Простите, а где были израильтяне? У них что были менее тесные контакты со "Штази"? И никто им не вменил измену "братству по оружию".

"Под мечом королей. Помню тебя, Сейфуль-Мулюков!"

фрагмент


  К парапету подходит пара. Несколько экзотическая для сегодняшнего дня: он – явно восточных кровей – высок, худощав, чем-то неуловимо похож на детские неясные образы. Перипетии судьбы привели к очистке памяти как от нужных , так и от ненужных наслоений. Как будто кто-то почистил рыбью чешую, в которую куталось сознание. А может змеиную. И теперь воспоминания где-то затеряны в чужих душах, с ними же  заодно ускользнула, как песок сквозь просвет песочных часов, и мудрость, и ностальгия по прошлому.  Однако, выработавшаяся с годами привычка – не распускаться, не идти на поводу у физической деградации, тут же лихорадочно пытаются найти зацепки: откуда тебе может быть знакомо это лицо.

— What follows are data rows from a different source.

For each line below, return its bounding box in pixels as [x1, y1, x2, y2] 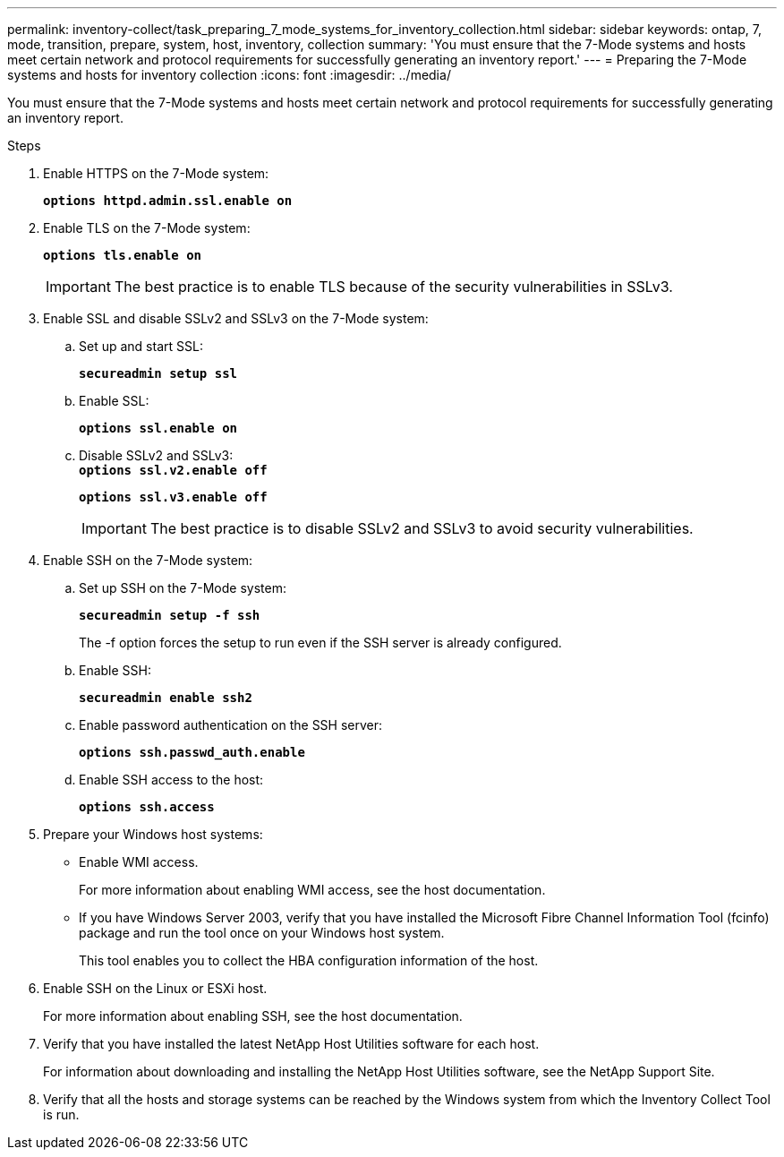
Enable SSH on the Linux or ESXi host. [43, 981, 268, 996]
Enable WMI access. [79, 854, 199, 870]
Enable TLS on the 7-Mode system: [43, 220, 251, 236]
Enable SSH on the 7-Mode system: [43, 553, 253, 568]
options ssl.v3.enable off [79, 490, 268, 504]
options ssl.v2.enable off [79, 463, 268, 477]
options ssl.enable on [79, 421, 238, 435]
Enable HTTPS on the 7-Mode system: [43, 166, 269, 181]
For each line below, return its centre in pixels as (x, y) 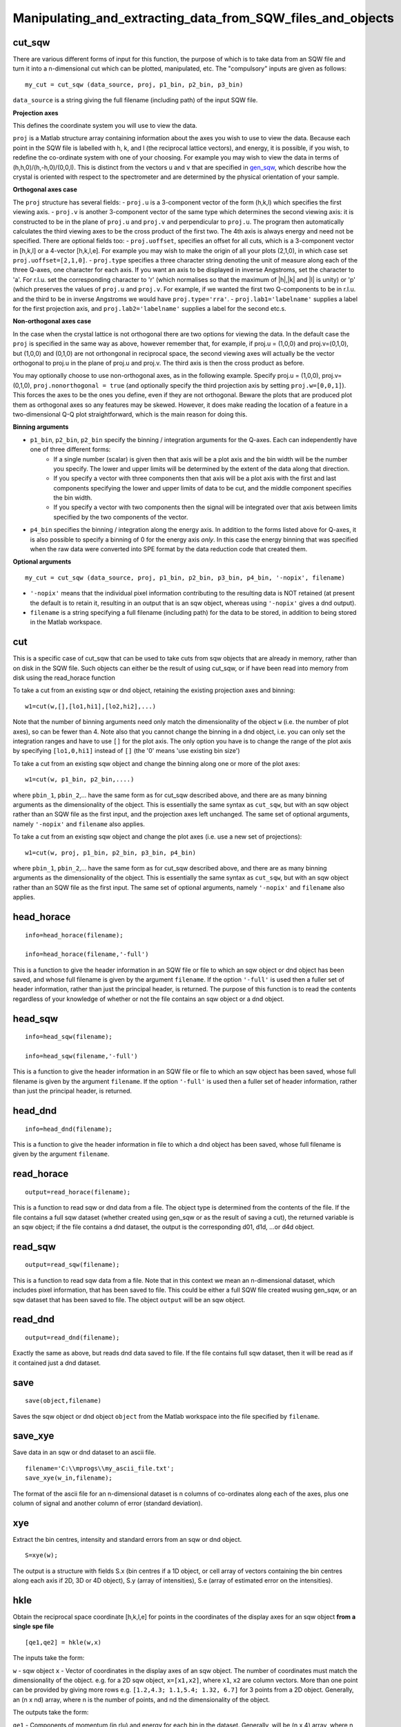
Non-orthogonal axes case (52, 321)
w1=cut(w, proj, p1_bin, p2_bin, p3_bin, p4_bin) (111, 852)
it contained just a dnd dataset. (57, 1363)
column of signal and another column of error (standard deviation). (108, 1503)
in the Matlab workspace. (66, 622)
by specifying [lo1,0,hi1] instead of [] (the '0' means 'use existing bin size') (126, 751)
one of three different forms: (70, 450)
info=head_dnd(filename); (69, 1129)
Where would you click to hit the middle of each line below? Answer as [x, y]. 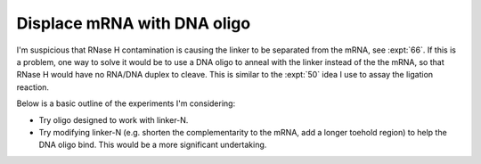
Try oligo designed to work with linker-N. [114, 119]
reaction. [33, 87]
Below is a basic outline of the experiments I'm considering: [126, 103]
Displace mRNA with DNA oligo [134, 23]
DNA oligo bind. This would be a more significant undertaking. [153, 145]
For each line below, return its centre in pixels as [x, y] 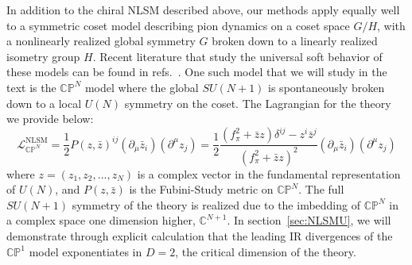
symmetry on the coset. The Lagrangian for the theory [258, 103]
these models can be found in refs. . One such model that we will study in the [197, 72]
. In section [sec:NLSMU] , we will [309, 220]
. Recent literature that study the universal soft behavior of [237, 56]
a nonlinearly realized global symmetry [101, 41]
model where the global [142, 87]
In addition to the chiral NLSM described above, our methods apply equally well [203, 10]
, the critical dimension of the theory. [266, 251]
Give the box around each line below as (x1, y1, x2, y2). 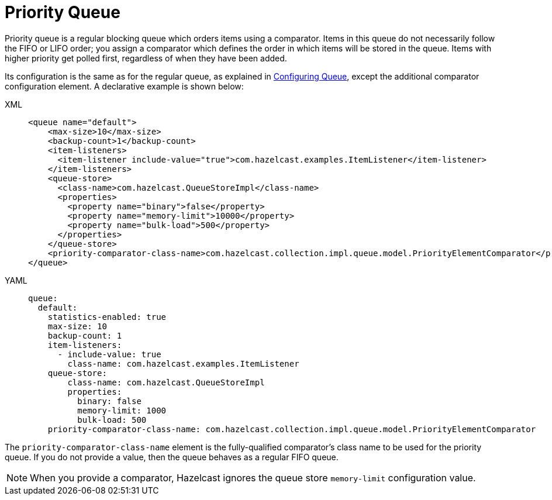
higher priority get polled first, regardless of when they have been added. (5, 53, 287, 63)
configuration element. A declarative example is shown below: (5, 81, 244, 91)
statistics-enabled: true (47, 312, 167, 322)
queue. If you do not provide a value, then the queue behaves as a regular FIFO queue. (5, 451, 339, 462)
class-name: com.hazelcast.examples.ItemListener (67, 358, 299, 368)
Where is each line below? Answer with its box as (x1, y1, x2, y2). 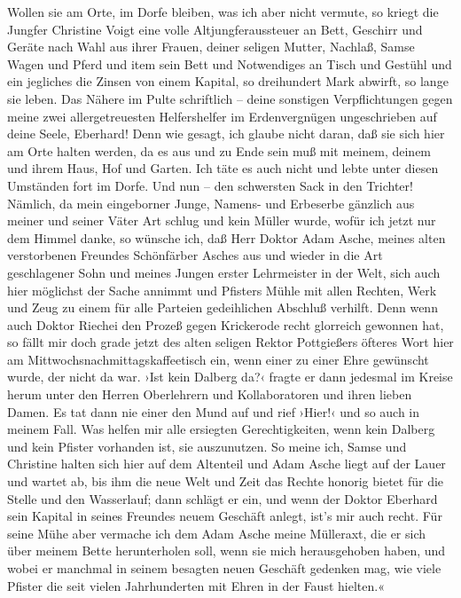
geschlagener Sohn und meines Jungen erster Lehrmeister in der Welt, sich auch (7, 263, 441, 281)
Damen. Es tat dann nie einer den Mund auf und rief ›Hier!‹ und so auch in (7, 402, 420, 421)
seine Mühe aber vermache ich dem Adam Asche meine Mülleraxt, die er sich (7, 523, 426, 542)
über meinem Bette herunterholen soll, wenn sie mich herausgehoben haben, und (7, 541, 446, 560)
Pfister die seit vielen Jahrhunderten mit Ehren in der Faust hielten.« (7, 576, 385, 594)
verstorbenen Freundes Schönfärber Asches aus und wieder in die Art (7, 246, 383, 264)
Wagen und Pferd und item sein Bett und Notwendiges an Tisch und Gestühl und (7, 54, 452, 73)
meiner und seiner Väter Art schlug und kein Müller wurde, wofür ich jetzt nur (7, 211, 436, 230)
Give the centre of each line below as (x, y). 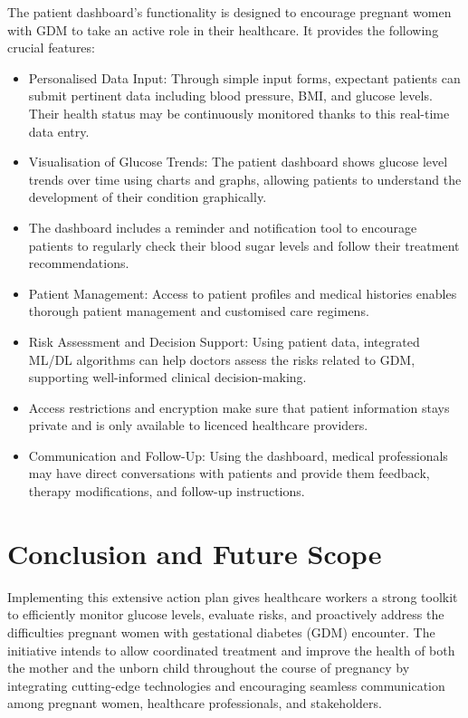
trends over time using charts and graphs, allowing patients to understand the (245, 179)
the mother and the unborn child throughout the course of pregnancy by (209, 668)
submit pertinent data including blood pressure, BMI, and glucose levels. (230, 96)
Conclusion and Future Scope (195, 553)
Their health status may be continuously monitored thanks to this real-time (239, 113)
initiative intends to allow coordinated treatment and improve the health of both (231, 650)
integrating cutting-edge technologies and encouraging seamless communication (226, 685)
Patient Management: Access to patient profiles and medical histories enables (243, 293)
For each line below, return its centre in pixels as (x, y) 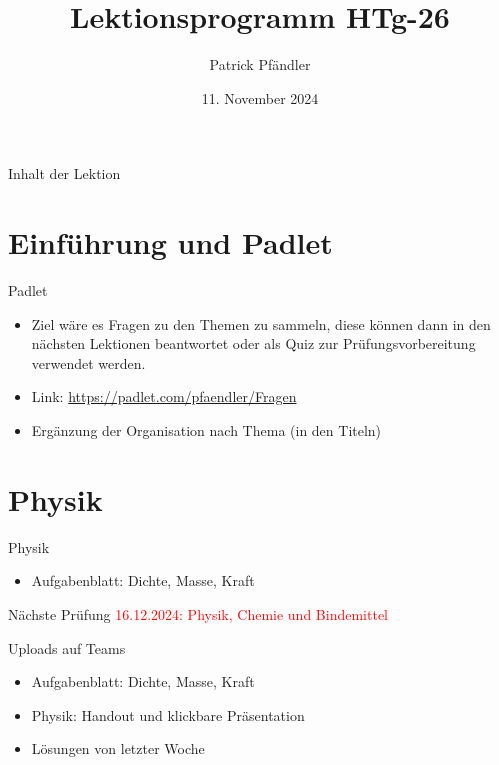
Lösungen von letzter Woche (118, 748)
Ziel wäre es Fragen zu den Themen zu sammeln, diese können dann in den (261, 323)
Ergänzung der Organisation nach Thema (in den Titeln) (206, 430)
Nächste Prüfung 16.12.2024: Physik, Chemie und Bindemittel (198, 613)
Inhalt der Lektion (64, 173)
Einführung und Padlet (170, 242)
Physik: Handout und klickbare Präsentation (168, 714)
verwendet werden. (88, 362)
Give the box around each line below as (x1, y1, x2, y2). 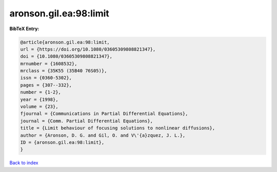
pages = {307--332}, (20, 82, 72, 88)
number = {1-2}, (20, 90, 62, 95)
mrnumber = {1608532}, (20, 60, 77, 67)
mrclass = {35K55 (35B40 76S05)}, (20, 68, 107, 74)
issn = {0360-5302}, (20, 75, 72, 81)
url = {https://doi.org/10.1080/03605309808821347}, (20, 46, 156, 52)
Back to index (9, 160, 38, 166)
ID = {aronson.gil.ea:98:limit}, (20, 140, 105, 145)
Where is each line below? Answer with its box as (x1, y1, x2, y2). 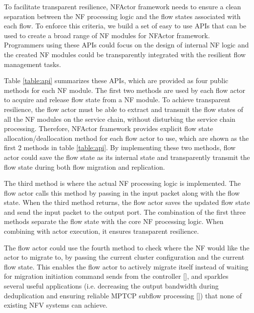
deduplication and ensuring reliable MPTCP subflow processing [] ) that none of (4, 290, 242, 300)
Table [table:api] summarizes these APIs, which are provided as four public (4, 75, 229, 86)
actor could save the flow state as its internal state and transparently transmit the (4, 152, 250, 162)
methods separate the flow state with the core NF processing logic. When (4, 216, 224, 226)
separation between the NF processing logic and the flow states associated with (4, 11, 241, 21)
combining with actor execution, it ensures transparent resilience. (4, 226, 199, 236)
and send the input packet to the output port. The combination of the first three (4, 206, 246, 217)
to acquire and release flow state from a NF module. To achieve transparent (4, 94, 231, 105)
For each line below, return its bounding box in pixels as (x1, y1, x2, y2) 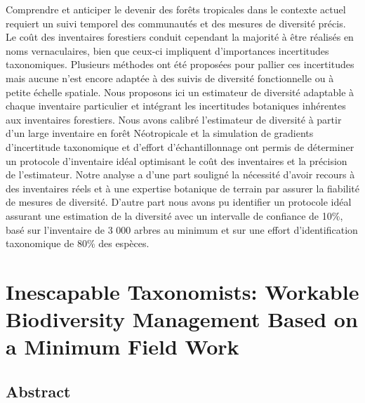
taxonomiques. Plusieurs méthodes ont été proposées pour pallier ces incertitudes (6, 57, 354, 72)
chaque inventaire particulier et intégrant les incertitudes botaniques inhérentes (6, 98, 346, 113)
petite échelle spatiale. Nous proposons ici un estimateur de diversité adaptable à (6, 84, 354, 99)
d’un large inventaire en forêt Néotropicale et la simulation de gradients (6, 126, 314, 140)
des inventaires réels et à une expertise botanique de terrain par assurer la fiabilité (6, 180, 359, 195)
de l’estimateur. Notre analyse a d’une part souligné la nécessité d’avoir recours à (6, 167, 355, 182)
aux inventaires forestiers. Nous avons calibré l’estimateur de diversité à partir (6, 112, 342, 126)
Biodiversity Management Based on (6, 305, 358, 333)
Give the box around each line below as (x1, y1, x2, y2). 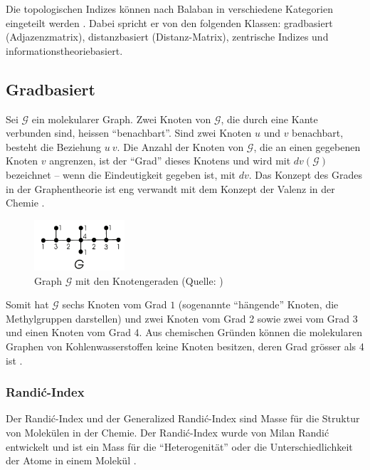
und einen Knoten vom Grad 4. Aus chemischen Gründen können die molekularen (6, 325, 362, 340)
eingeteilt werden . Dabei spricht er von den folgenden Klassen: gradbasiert (6, 15, 333, 30)
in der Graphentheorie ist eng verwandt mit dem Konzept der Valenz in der (6, 181, 335, 196)
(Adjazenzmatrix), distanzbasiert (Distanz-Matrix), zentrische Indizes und (6, 29, 329, 44)
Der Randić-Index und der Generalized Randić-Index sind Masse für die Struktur (6, 411, 360, 426)
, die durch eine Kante (221, 111, 318, 126)
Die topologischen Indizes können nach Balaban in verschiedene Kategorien (6, 1, 333, 16)
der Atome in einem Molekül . (6, 453, 137, 468)
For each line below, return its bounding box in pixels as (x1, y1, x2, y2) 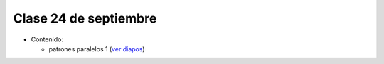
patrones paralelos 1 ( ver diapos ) (48, 44, 145, 53)
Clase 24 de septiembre (13, 11, 157, 26)
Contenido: (31, 35, 64, 44)

И после долгих блужданий в хаосе, наконец, крючок нейронных цепочек выуживает альфу прототипа. Фарид Сейфуль-Мулюков. И тут же начинает звучать тревожный пульс «Международной панорамы». О чем там шли комментарии вспоминается только фоном к музыкальному сопровождению. Фарид. Импозантный, удивительно запоминающийся человек. Женщина, стоящая сейчас рядом с заинтересовавшим меня господином, одета на восточный манер в длинные яркие штанишки и халат. Может быть, ещё и поэтому воспоминания все ж таки нашли брешь, и пробились как вода над треснувшим по весне льдом. Между тем мужчина оборачивается и слегка кивает в знак приветствия головой, видимо в ответ на мой пристальный взгляд. Потом парочка усаживается за соседний столик.

     Проходит еще сколько минут и, вдруг, компаньон восточной красавицы обращается ко мне с вопросом:
    — Мы могли встречаться?

    Странно, даже голос мне на расстоянии времени, кажется похожим. Но встречаться, разумеется, не могли. Слишком близко дно, у которого всю жизнь простояло на приколе моё судёнышко. Корабли редко бороздят отсутствующие в лоциях моря и океаны.

    — Нет-нет, просто Вы напомнили одного человека. Был такой корреспондент – международник Фарид Сейфуль-Мулюков.

    — Никогда не слышал, - отвечает мне голос его двойника, и как бы в доказательство этой реплики, обращается к спутнице, - А ты?

    Женщина томно поднимает глаза, пару минут молча всматривается в знакомое ей лицо – будто бы сравнивая своего друга с названным мною человеком, потом  переводит на меня свой взгляд, и говорит, что-то мало соответствующее сути вопроса:
    — Тебе это зачтется.

    Господин, кажется удовлетворённый услышанным, вновь переводит на меня своё внимание и переводит за одно и фразу своей приятельницы, будто бы мы говорим на разных языках, употребляя при этом одни и те же слова:
    — Видите, как-то не припоминаем, — и пару минут спустя, судя по всему, не потеряв интерес к диалогу — добавляет, — мы приезжие, может быть, у нас спутниковое телевидение не берёт Ваши каналы.

    Я озадачено наблюдаю за товарищами за соседним столиком. Может быть они настолько не здешние, что жили в то время в другой стране.
    — Это старая программа, она шла еще во времена союза, тоже по воскресеньям и называлась панорама – «Международная панорама».

    Две пары глаз устремлены на меня и в тоже время, однозначно, мимо.
    — Я тебя предупреждала.
    — Что значит времена союза? — эти две реплики звучат практически одновременно.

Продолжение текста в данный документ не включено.